# Plowing Gravel Parking lot



## jjfinn (Nov 17, 2008)

Hey Guys can you help me out, I have been plowing for 7 years and this is my first year of being asked to plow anything with gravel. Is it different then trying to plow a paved lot? Would I need to adjust the shoes on the plow so I don't scrape away all the gravel? Do you have to do anything different salting? Thanks for any help you can give.


----------



## BossPlow2010 (Sep 29, 2010)

press the up button quickly (after the plow is down) and drive forward. I have never used plow shoes especially on commercial lots...


----------



## BC Handyman (Dec 15, 2010)

if you use shoes: adjusts them so the shoe is 1/8" below blade
if not using shoes: do what boss plow said, just lift the blade a little so it does not "float"
Out east is different, but I'd suggest sand or a salt sand mix for gravel lots, not straight salt.


----------



## leolkfrm (Mar 11, 2010)

make a gravel guard for the plow and push away....the are pic in the forum, i will post mine when i get it done


----------



## Rat_Power_78 (Sep 16, 2008)

The problem with salt on gravel means you are thawing the ground you are plowing. That of course means loose gravel every time you plow, vs most of it freezing down. I have plowed gravel for many years, my dad's commercial property I plow for him is gravel, as well as a couple driveways I do. No matter what you try, the gravel moves the first couple times. I have tried both setting the shoes below the blade (they seem to sink/displace anything loose on top) and bumping the controller out of float. Neither method has worked for me. Come spring there is always a pile of gravel where the snow gets piled so be prepared to spread that back out onto the parking lot. Only thing that has worked for me is letting the first inch or two get packed down. I know it sounds hack, but its the only thing that seems to help. May want to talk with the property owner to make sure you understand their expectations and that they understand the options. If ice gets to be a problem I recommend straight sand as a traction aid rather than salt to melt it.

Edit- Take a look at this setup. http://www.plowsite.com/showthread.php?t=133478&highlight=gravel+guard

I got curious to see what was meant by a "gravel guard" and did a quick search.

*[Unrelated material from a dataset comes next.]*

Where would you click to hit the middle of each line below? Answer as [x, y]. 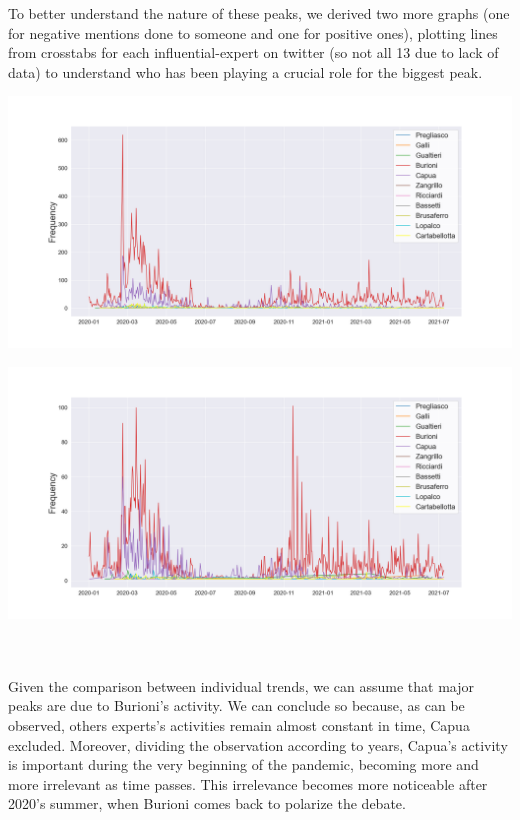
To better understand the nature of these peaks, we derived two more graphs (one [259, 13]
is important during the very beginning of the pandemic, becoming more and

Looks like it would work good just need a little fab skills to set one up and make it easily removable.


----------



## BC Handyman (Dec 15, 2010)

"Gravel guards" are great IF you only do gravel plowing. If you dont do only gravel plowing(like most cases) its not a good option. Plus the fact that it sucks to take on/off on a reg basis. 
Rat power is right though about letting first inch settle/pack into gravel, then when it freezes it's all good, but if you have a decent lot it is possible to plow it without removing much gravel, just harder if it's not frozen.


----------